Belarus starts to release prisoners as EU weighs sanctions

The release came as thousands formed human chains and marched in the streets for a fifth consecutive day of protests. PHOTO: EPA-EFE

MINSK (REUTERS, AFP) - Belarus on Thursday (Aug 13) began releasing some of the thousands of people detained in a crackdown by strongman President Alexander Lukashenko that had prompted the European Union to consider imposing sanctions.

Some of those freed in the capital Minsk had bruises and described being tightly packed inside cells and complained of mistreatment, including beatings. A spokesman for the interior ministry declined immediate comment.

Their release came as thousands of people formed human chains and marched in the streets for a fifth consecutive day of protests against Mr Lukashenko, whom they accuse of rigging Sunday's presidential election to extend his 26-year-long rule.

The protesters were joined by workers from some state-run industrial plants that are the pride of Mr Lukashenko's Soviet-style economic model, media reported.

In Minsk, ambassadors from EU countries laid flowers at the site where one protester died, as a crowd cheered and chanted.

Mr Lukashenko, alleging a foreign-backed plot to destabilise the country, has dismissed the demonstrators as criminals and unemployed.

On Thursday, men and women, many wearing white and holding flowers, took to the streets of Minsk to protest against police brutality during four nights of unrest since Sunday's vote.

Protesters took to the streets across the country to contest the vote results but police used stun grenades, rubber bullets, tear gas, water cannon and, in at least one case, live fire to disperse protesters.

At least two people have died and hundreds have been wounded in the violence while nearly 7,000 have been arrested.


On Thursday, some demonstrators held placards reading "Change!" and "No violence" and sported white bracelets that have become a symbol of the opposition movement.

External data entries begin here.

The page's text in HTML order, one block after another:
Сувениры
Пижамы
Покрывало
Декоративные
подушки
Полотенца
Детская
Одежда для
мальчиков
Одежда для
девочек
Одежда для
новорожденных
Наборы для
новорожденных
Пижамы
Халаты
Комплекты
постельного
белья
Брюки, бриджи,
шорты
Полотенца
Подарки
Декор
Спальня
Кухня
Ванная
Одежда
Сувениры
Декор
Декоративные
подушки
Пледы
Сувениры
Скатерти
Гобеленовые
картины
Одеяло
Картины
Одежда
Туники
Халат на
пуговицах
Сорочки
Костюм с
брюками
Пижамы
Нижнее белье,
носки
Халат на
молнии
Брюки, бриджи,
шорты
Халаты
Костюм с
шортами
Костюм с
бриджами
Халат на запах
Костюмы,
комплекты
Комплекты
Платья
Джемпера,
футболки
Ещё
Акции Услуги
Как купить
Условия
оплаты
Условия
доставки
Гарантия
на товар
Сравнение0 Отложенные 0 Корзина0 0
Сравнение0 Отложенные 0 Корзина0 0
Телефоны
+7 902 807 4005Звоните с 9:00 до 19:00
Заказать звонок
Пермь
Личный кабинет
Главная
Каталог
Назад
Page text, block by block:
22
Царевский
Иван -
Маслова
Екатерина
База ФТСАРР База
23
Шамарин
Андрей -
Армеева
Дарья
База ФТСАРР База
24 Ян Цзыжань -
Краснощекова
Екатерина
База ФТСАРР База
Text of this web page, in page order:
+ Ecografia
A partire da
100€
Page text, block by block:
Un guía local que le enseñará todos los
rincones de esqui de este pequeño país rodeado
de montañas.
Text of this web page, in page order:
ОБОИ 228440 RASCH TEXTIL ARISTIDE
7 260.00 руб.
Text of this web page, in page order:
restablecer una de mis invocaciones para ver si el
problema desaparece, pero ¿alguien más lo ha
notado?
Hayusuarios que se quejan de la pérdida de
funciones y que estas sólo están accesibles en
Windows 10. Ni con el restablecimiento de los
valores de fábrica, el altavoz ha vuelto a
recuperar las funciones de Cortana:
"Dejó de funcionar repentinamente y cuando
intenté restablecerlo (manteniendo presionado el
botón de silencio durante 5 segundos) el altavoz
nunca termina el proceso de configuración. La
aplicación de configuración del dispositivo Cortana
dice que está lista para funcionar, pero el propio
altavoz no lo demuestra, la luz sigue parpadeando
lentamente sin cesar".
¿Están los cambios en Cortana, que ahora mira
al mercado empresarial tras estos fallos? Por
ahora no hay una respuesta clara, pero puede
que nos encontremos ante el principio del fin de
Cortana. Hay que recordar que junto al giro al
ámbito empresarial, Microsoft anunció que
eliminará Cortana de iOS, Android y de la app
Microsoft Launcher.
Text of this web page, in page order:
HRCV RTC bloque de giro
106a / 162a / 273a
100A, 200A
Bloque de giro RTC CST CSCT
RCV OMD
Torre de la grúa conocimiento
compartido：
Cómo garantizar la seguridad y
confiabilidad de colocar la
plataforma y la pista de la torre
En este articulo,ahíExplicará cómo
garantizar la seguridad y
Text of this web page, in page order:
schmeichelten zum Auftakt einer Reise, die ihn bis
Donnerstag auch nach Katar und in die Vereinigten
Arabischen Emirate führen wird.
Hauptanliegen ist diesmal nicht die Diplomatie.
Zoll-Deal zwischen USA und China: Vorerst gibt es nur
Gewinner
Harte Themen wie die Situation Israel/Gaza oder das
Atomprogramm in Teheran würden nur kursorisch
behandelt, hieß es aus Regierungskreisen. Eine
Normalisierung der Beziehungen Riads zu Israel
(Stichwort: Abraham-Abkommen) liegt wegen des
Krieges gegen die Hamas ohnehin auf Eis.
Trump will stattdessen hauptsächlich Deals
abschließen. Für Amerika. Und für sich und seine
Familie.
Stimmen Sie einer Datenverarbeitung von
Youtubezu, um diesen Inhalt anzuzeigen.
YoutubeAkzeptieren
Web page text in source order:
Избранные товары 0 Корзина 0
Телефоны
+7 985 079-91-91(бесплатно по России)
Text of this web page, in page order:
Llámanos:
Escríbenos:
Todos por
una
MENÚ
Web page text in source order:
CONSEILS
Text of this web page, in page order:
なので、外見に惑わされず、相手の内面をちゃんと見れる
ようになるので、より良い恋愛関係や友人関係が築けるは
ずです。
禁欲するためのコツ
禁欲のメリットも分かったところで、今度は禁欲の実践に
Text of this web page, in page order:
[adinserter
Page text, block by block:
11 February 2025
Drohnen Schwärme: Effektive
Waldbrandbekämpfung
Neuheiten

"We are against violence, against explosions on our streets, we are in favour of freeing all the detained," Nastya, a 26-year-old protester, told Agence France-Presse.

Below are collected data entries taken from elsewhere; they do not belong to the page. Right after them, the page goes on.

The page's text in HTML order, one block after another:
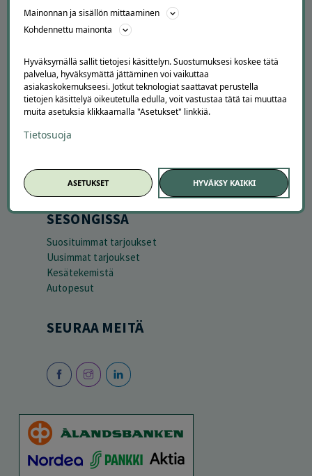
Markkinoi Offerillassa
Vaikuttajayhteistyö
LATAA APPI
SESONGISSA
Suosituimmat tarjoukset
Uusimmat tarjoukset
Kesätekemistä
Autopesut
SEURAA MEITÄ
Mainonnan ja sisällön mittaaminen
Kohdennettu mainonta
Hyväksymällä sallit tietojesi käsittelyn. Suostumuksesi koskee tätä
palvelua, hyväksymättä jättäminen voi vaikuttaa
asiakaskokemukseesi. Jotkut teknologiat saattavat perustella
tietojen käsittelyä oikeutetulla edulla, voit vastustaa tätä tai muuttaa
muita asetuksia klikkaamalla "Asetukset" linkkiä.
Tietosuoja
ASETUKSET HYVÄKSY KAIKKI
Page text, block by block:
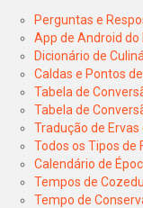
Perguntas e
App de Android do
Dicionário de
Caldas e Pontos
Tabela de
Tabela de
Tradução de Ervas
Todos os Tipos de
Calendário de
Tempos de
Tempo de
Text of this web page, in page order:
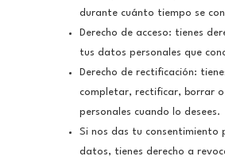
durante cuánto tiempo se
Derecho de acceso: tienes
tus datos personales que
Derecho de rectificación:
completar, rectificar, borrar
personales cuando lo desees.
Si nos das tu consentimiento
datos, tienes derecho a
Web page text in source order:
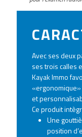
Avec ses deux
ses trois calles
Kayak Immo
et
Ce produit
Une
position
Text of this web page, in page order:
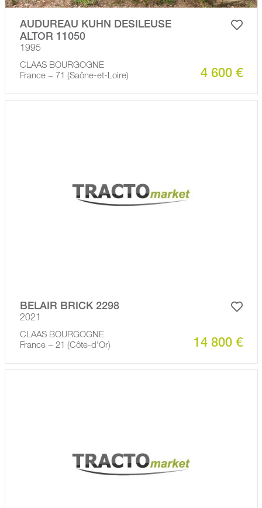
AUDUREAU KUHN DESILEUSE
ALTOR 11050
1995
CLAAS BOURGOGNE
France − 71 (Saône-et-Loire)
4 600 €
BELAIR BRICK 2298
2021
CLAAS BOURGOGNE
France − 21 (Côte-d'Or)
14 800 €
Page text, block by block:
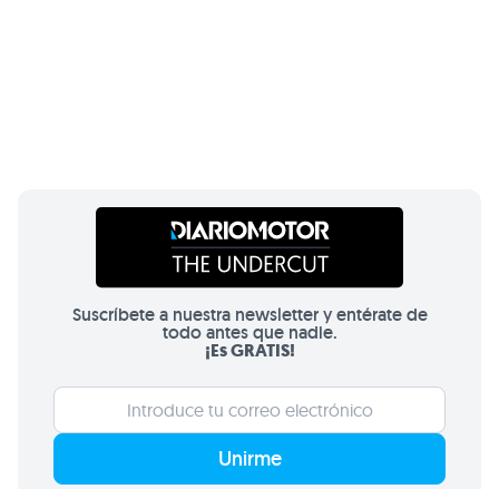
Suscríbete a nuestra newsletter y entérate de
todo antes que nadie.
¡Es GRATIS!
Unirme
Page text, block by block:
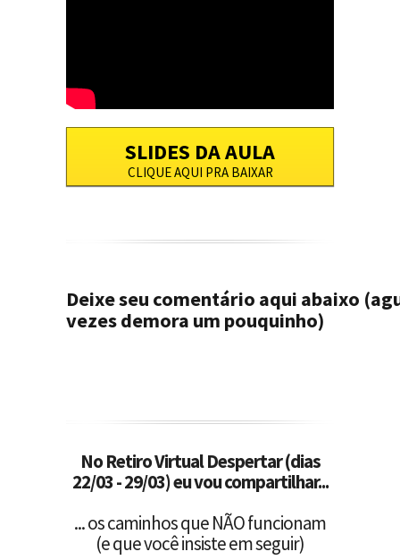
SLIDES DA AULA
CLIQUE AQUI PRA BAIXAR
Deixe seu comentário aqui abaixo
vezes demora um pouquinho)
No Retiro Virtual Despertar (dias
22/03 - 29/03) eu vou compartilhar...
... os caminhos que NÃO funcionam
(e que você insiste em seguir)
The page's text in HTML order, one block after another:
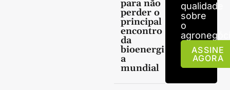
para não
perder o
principal
encontro
da
bioenergi
a
mundial
qualidade
sobre
o
ASSINE
AGORA
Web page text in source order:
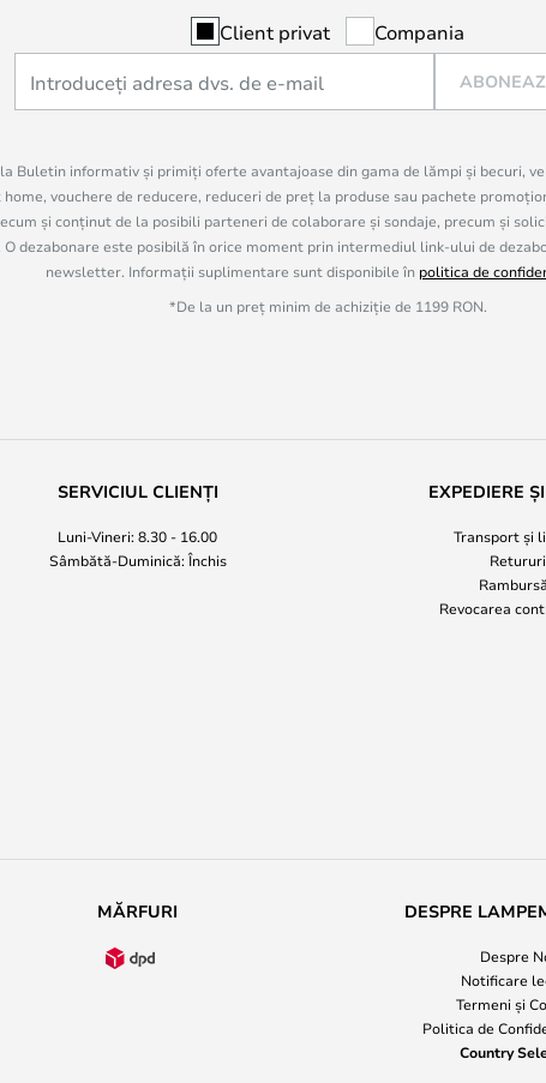
Client privat Compania
Buletin informativ și primiți oferte avantajoase din gama de lămpi și becuri,
vouchere de reducere, reduceri de preț la produse sau pachete
și conținut de la posibili parteneri de colaborare și sondaje, precum și
O dezabonare este posibilă în orice moment prin intermediul link-ului de
newsletter. Informații suplimentare sunt disponibile în politica de
*De la un preț minim de achiziție de 1199 RON.
SERVICIUL CLIENȚI
Luni-Vineri: 8.30 - 16.00
Sâmbătă-Duminică: Închis
EXPEDIERE
Transport și
Retururi
Revocarea
MĂRFURI DESPRE
Despre
Notificare
Termeni și
Politica de
Country
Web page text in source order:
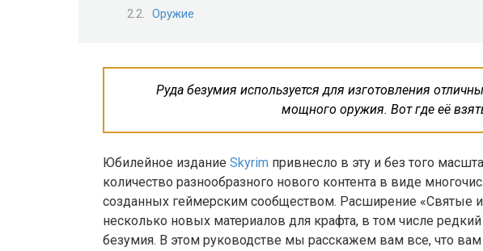
Оружие
Руда безумия используется для изготовления
мощного оружия. Вот где её
Юбилейное издание Skyrim привнесло в эту и без того
количество разнообразного нового контента в виде
созданных геймерским сообществом. Расширение «Святые и
несколько новых материалов для крафта, в том числе
безумия. В этом руководстве мы расскажем вам все, что
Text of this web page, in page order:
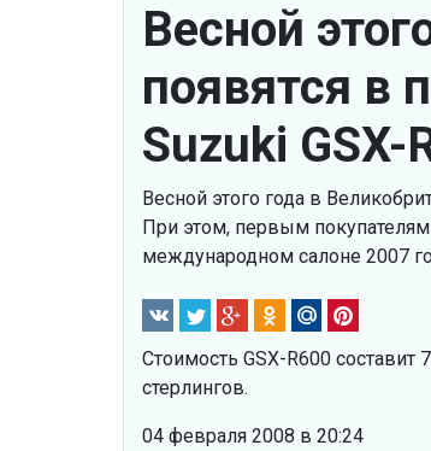
Весной
появятся в
Suzuki GSX-
Весной этого года в
При этом, первым
международном салоне 2007
Стоимость GSX-R600 составит
стерлингов.
04 февраля 2008 в 20:24
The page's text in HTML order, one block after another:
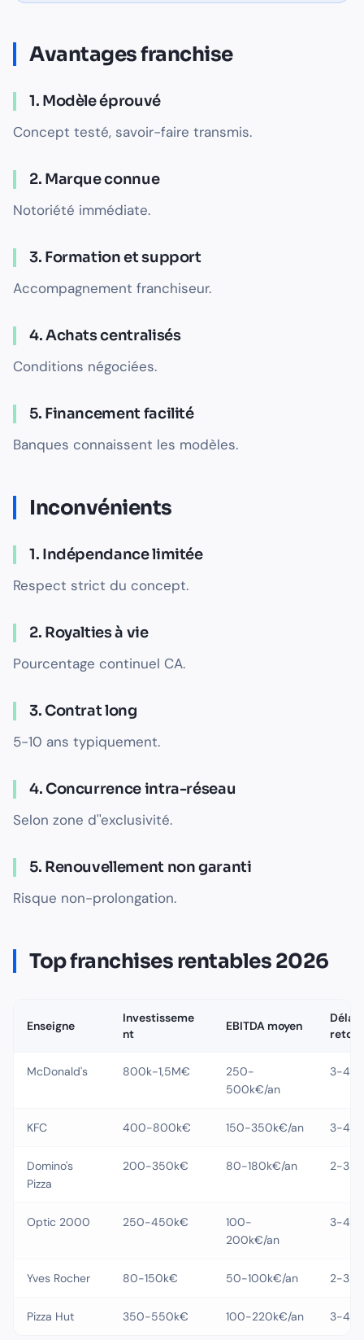
Avantages franchise
1. Modèle éprouvé
Concept testé, savoir-faire transmis.
2. Marque connue
Notoriété immédiate.
3. Formation et support
Accompagnement franchiseur.
4. Achats centralisés
Conditions négociées.
5. Financement facilité
Banques connaissent les modèles.
Inconvénients
1. Indépendance limitée
Respect strict du concept.
2. Royalties à vie
Pourcentage continuel CA.
3. Contrat long
5-10 ans typiquement.
4. Concurrence intra-réseau
Selon zone d''exclusivité.
5. Renouvellement non garanti
Risque non-prolongation.
Top franchises rentables 2026
Enseigne
Investisseme
nt
EBITDA moyen
Délai
retour
McDonald's 800k-1,5M€
250-
500k€/an
3-4
KFC 400-800k€ 150-350k€/an 3-4
Domino's
Pizza
200-350k€ 80-180k€/an 2-3
Optic 2000 250-450k€
100-
200k€/an
3-4
Yves Rocher 80-150k€ 50-100k€/an 2-3
Pizza Hut 350-550k€ 100-220k€/an 3-4

"We support honest elections, and an honest recount, it's necessary for votes to be recounted honestly."

Maria, a 35-year-old sales assistant, said she came out in her lunch break. "We want people to be able to protest peacefully, after all they didn't want anything bad, just a fair count of the votes."

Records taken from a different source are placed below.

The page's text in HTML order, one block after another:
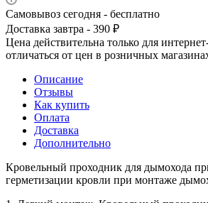
Самовывоз сегодня - бесплатно
Доставка завтра - 390 ₽
Цена действительна только для
отличаться от цен в розничных
Описание
Отзывы
Как купить
Оплата
Доставка
Дополнительно
Кровельный проходник для дымохода
герметизации кровли при монтаже
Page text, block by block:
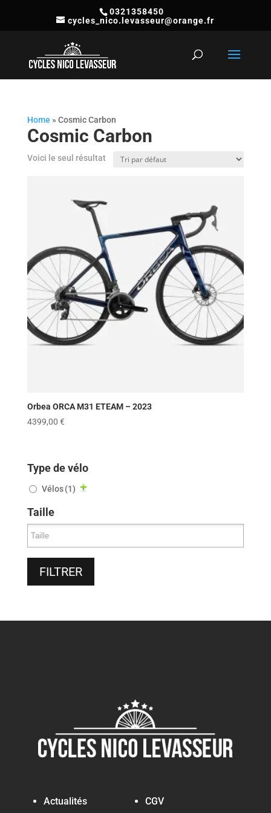
0321358450
cycles_nico.levasseur@orange.fr
Home » Cosmic Carbon
Cosmic Carbon
Voici le seul résultat
Orbea ORCA M31 ETEAM – 2023
4399,00 €
Type de vélo
Vélos (1)
Taille
FILTRER
Actualités CGV
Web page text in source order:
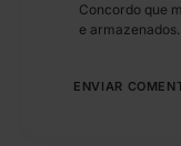
Concordo que
e armazenados.
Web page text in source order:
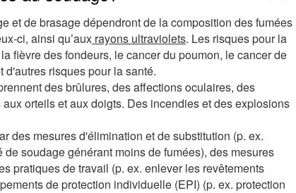
et de brasage dépendront de la composition des fumées
ainsi qu’aux rayons ultraviolets. Les risques pour la
fièvre des fondeurs, le cancer du poumon, le cancer de
risques pour la santé.
des brûlures, des affections oculaires, des
orteils et aux doigts. Des incendies et des explosions
des mesures d'élimination et de substitution (p. ex.
soudage générant moins de fumées), des mesures
pratiques de travail (p. ex. enlever les revêtements
de protection individuelle (EPI) (p. ex. protection
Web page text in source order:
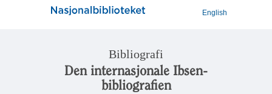
English
Bibliografi
Den internasjonale Ibsen-
bibliografien
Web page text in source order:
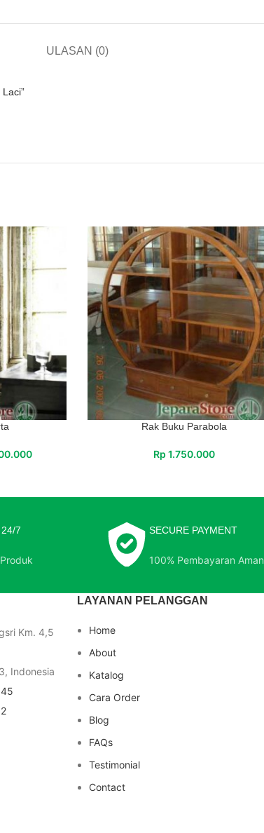
ULASAN (0)
Rak Buku Parabola
Rp 1.750.000
7 SECURE PAYMENT
100% Pembayaran Aman
Km. 4,5
Indonesia
LAYANAN PELANGGAN
Home
About
Katalog
Cara Order
Blog
FAQs
Testimonial
Contact
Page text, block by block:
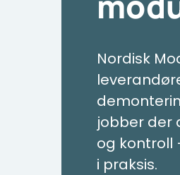
Nordisk
jobber der
og kontroll
i praksis.
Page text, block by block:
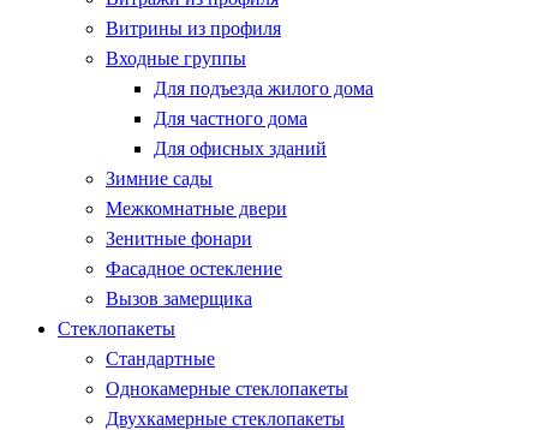
Витрины из профиля
Входные группы
Для подъезда жилого дома
Для частного дома
Для офисных зданий
Зимние сады
Межкомнатные двери
Зенитные фонари
Фасадное остекление
Вызов замерщика
Стеклопакеты
Стандартные
Однокамерные стеклопакеты
Двухкамерные стеклопакеты
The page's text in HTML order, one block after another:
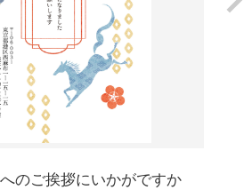
のご挨拶にいかがですか
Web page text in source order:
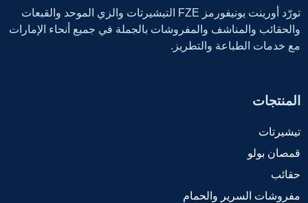
تورّد أورينت يونيفورمز FZE التيشيرتات والزي الموحد والقبعات
والحقائب والمناشف والمفروشات بالجملة في جميع أنحاء الإمارات
مع خدمات الطباعة والتطريز.
المنتجات
تيشيرتات
قمصان بولو
حقائب
مفروشات السرير والحمام
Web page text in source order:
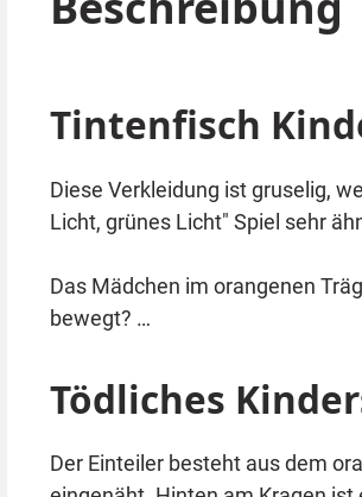
Tintenfisch
Diese Verkleidung ist gruselig,
Licht, grünes Licht" Spiel sehr
Das Mädchen im orangenen
bewegt?
Tödliches
Der Einteiler besteht aus dem

A religious procession of various Christian denominations also took place in Minsk while workers at a number of factories across the country reportedly downed tools. Several dozen performers from the Belarusian State Philharmonic staged a rally in Minsk, singing and holding up letters of the alphabet reading: "They stole our voices."

Similar spontaneous rallies were reported in other cities.

"What can we do to help?" US entrepreneur Elon Musk said on Twitter in response to a call to help Belarussians.

Prominent Belarusians including Nobel Prize-winning author Svetlana Alexievich have condemned the violence and urged Lukashenko, who has ruled Belarus with an iron grip since 1994, to step down.

The government said that 700 more people had been detained in a fourth night of clashes on Wednesday between police and protesters.

People outside the Okrestina detention centre, some in tears, waited in the hope of gleaning news of friends and relatives inside. Police and soldiers with machine guns drove them away when they got too close.

Mr Sergei, one of the freed detainees, said there had been 28 people in a cell that would normally contain five. Prisoners took turns to sleep, he said, and were given a single loaf of bread to share out over two days.

"They did not beat me in the cell, they took me out of the cell and beat me there," said Mr Sergei, who declined to give his last name. Reuters could not independently verify his account.

Mr Lukashenko has sought better relations with the West amid strained relations with traditional ally Russia.

The EU partially lifted sanctions, imposed over Mr Lukashenko's human rights record, in 2016, but could introduce new measures as early as this month.

A former Soviet collective farm manager, the 65-year-old Mr Lukashenko has ruled Belarus for more than a quarter of a century but faces increasing anger over his handling of the coronavirus pandemic, a sluggish economy and human rights.

Ms Anna Krasulina, spokesman for opposition leader Sviatlana Tsikhanouskaya, who fled to neighbouring Lithuania earlier this week saying she feared for the safety of her children, said she expected Ms Tsikhanouskaya to release a video message later on Thursday.

Ms Michelle Bachelet, the UN human rights chief, has condemned the mass detentions "including bystanders, as well as minors, suggesting a trend of massive arrests in clear violation of international human rights standards".

Mr Vartan Grigoryan, another freed detainee, had traces of severe beatings on his face.

"I was seized, beaten, taken to prison and beaten again," he said. "After that, I felt bad and was taken to the hospital by ambulance."